TASK DATA START
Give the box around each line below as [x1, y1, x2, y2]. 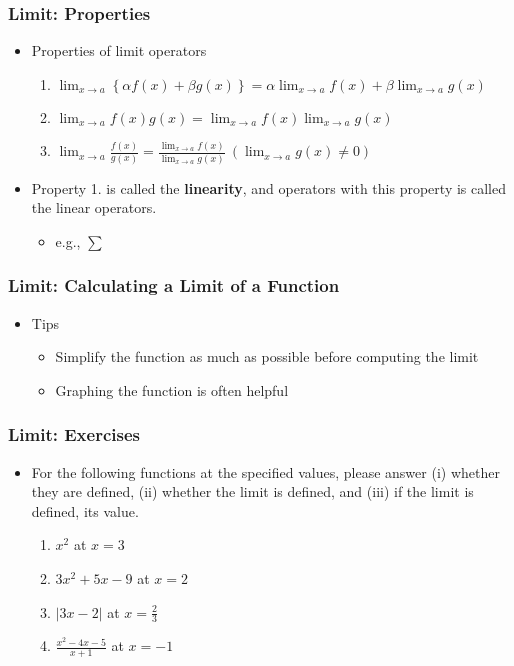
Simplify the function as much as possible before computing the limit [55, 346, 479, 367]
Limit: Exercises [8, 422, 140, 447]
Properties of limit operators [31, 40, 207, 61]
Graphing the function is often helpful [55, 379, 289, 400]
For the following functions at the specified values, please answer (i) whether [31, 461, 500, 482]
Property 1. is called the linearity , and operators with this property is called [31, 177, 507, 198]
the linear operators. [31, 197, 157, 218]
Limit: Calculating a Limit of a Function [8, 273, 340, 298]
TASK DATA END
* TASK DESCRIPTION
Give each record above back word for word, but carry over none of the pictures.

* WRITTEN ANSWER
Give the box around each line below as [x1, y1, x2, y2]. 
Simplify the function as much as possible before computing the limit [55, 346, 479, 367]
Limit: Exercises [8, 422, 140, 447]
Properties of limit operators [31, 40, 207, 61]
Graphing the function is often helpful [55, 379, 289, 400]
For the following functions at the specified values, please answer (i) whether [31, 461, 500, 482]
Property 1. is called the linearity , and operators with this property is called [31, 177, 507, 198]
the linear operators. [31, 197, 157, 218]
Limit: Calculating a Limit of a Function [8, 273, 340, 298]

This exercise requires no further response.